Kirschey: Ich bin für die Insektensammlung zuständig und habe dort die technische und strategische Leitung. Alleine an Bienen, Wespen und Ameisen haben wir rund 2,5 Millionen Tiere. Sie sind genadelt und stecken nach Arten sortiert in Systemschachteln, die wiederum in Kästen einsortiert sind. Die Künstlerin ist über Monate hinweg jede Woche mindestens ein bis zwei Mal zu uns gekommen, um die Tiere zu zeichnen. Wir haben auch darüber diskutiert, wo und wie einzelne Arten in ihrer Kunst auftauchen könnten.
Welchen Einfluss hat das auf Ihre tägliche Forschungsarbeit am Museum?
Kirschey: Der Prozess hat mir einen völlig neuen, kreativen Blickwinkel auf meine sonst sehr wissenschaftliche und förmliche Tätigkeit gegeben. Normalerweise sehe ich ein Tier und assoziiere es mit einem Sammlungskasten. Da war es interessant, mal eine neue, eher ästhetische Perspektive einzunehmen. Es entstand eine ganz andere Art von Faszination für die Insekten. Und es gibt Überschneidungen in unserer Arbeit, etwa wenn wir uns mit Strukturen und Formen der Tiere auseinandersetzen.
Ohl: Die Künstler „forschen“ dann ja auch an der Sammlung. Wir öffnen uns deshalb für solche Anfragen und wollen ein Ort des interdisziplinären Austausches sein.
Wie verbinden Sie das mit der Öffentlichkeitsarbeit für Ihren Forschungsbereich?
Ohl: Wir unterscheiden uns hier schon von anderen Taxonomen, weil wir unsere Forschung gerne der Öffentlichkeit präsentieren. Da gibt es Highlights wie die Taufe der Monsterwespe, die auch die Presse gerne aufgegriffen hat und die dann auch in den Kunstwerken von mp warming wieder aufgetaucht ist. Das ist ein Weg, Forschung zu kommunizieren.
Haben Sie schon ein neues Kunstprojekt in Aussicht?

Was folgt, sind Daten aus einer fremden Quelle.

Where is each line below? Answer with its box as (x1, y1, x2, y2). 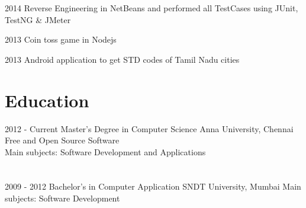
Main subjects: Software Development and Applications (5, 145, 206, 158)
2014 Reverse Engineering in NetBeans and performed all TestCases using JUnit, (5, 2, 298, 14)
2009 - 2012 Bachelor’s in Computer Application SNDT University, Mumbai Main (5, 180, 301, 193)
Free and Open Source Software (5, 134, 120, 146)
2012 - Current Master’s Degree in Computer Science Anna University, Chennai (5, 122, 294, 135)
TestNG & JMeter (5, 13, 71, 25)
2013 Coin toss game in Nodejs (5, 33, 117, 46)
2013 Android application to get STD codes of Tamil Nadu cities (5, 53, 240, 65)
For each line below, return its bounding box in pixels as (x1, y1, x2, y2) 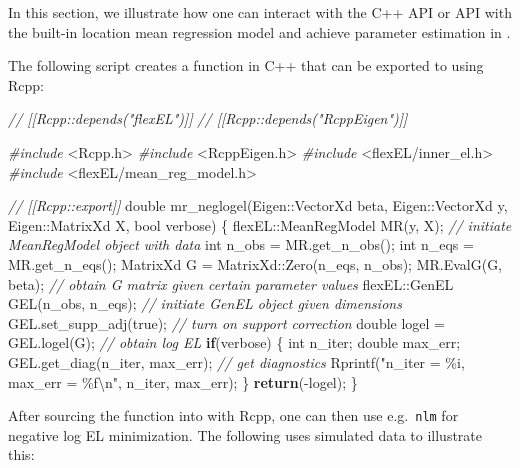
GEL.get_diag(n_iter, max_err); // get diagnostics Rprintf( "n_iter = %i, (8, 351, 465, 372)
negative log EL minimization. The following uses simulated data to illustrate (8, 424, 483, 445)
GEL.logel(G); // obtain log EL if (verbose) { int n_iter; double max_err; (8, 332, 461, 353)
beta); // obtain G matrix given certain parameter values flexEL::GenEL (8, 273, 454, 294)
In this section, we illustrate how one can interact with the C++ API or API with (8, 2, 512, 22)
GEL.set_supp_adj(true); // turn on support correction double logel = (8, 312, 446, 333)
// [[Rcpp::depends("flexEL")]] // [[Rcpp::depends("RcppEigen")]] (8, 108, 408, 129)
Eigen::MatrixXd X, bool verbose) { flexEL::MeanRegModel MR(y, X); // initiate (8, 214, 512, 235)
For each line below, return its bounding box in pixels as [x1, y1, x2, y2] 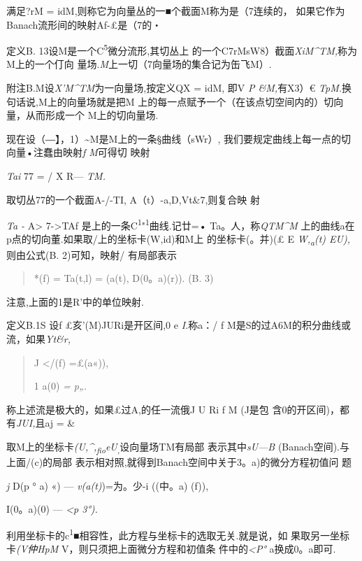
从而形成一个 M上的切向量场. [25, 108, 159, 122]
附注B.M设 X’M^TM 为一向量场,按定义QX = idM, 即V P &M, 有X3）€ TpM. [6, 80, 342, 95]
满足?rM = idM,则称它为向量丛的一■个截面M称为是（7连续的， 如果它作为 [6, 3, 345, 17]
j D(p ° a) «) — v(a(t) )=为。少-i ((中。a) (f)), [6, 478, 209, 492]
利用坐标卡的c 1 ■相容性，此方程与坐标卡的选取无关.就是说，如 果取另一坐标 [6, 525, 350, 542]
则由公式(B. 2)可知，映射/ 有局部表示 [6, 247, 178, 262]
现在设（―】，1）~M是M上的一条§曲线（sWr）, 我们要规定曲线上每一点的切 [6, 131, 352, 145]
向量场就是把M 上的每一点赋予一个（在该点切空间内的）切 [66, 94, 334, 108]
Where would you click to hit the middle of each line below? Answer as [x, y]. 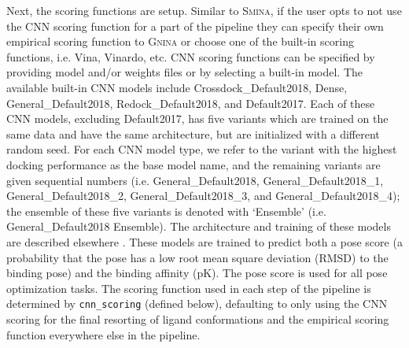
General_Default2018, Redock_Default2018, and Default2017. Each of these [191, 103]
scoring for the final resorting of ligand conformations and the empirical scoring [198, 318]
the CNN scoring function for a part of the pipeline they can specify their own [195, 26]
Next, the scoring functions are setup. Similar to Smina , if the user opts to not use [204, 10]
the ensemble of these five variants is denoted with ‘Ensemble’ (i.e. [166, 211]
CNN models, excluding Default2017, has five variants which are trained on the [197, 118]
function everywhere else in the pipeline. [103, 334]
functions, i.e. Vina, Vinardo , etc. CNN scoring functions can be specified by [191, 56]
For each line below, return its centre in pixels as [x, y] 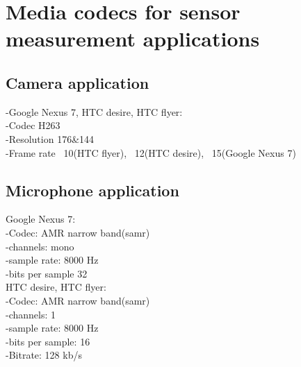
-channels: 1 [31, 314]
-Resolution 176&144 [50, 138]
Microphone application [92, 190]
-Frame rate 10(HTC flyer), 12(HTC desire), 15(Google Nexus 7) [151, 152]
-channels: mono [40, 246]
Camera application [78, 82]
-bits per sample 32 [47, 273]
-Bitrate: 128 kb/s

Ohl: Spannend wird sicher die Arbeit von Mark Dion, der mit der Abteilung PAN ihm Rahmen unseres großen Kunstprojekts Künstlerische Interventionen zusammenarbeitet. Er beschäftigt sich mit den Werkzeugen des Sammelns: Döschen, Schachteln, Instrumenten.
Kirschey: Heute bestellen wir sterile, funktionale Dosen, die wir nur für unsere Sammelreisen verwenden. Danach werden sie eingelagert. Aber man findet hier im Haus noch sehr viele Gegenstände vergangener Sammelreisen, die eigene Geschichten erzählen können – über die Reisen und über die Sammlung selbst. Zum Beispiel eine Dose für Asthmapulver, die der Sammler umfunktioniert hat.
Ohl: Wir Forscher vergessen gerne, dass wir in eine Kulturgeschichte eingebettet sind. Die wissenschaftlichen Publikationen sind dokumentiert, aber was an Techniken und Ritualen dahinter steckt, geht oft verloren. Wenn wir in die Wüste fahren, um Grabwespen zu sammeln, konzentrieren wir uns im Gegensatz zu den früheren Sammelexpeditionen auf unsere wissenschaftliche Fragestellung. Die ganze Philosophie des Sammelns kann also durch die Kunst weitererzählt werden.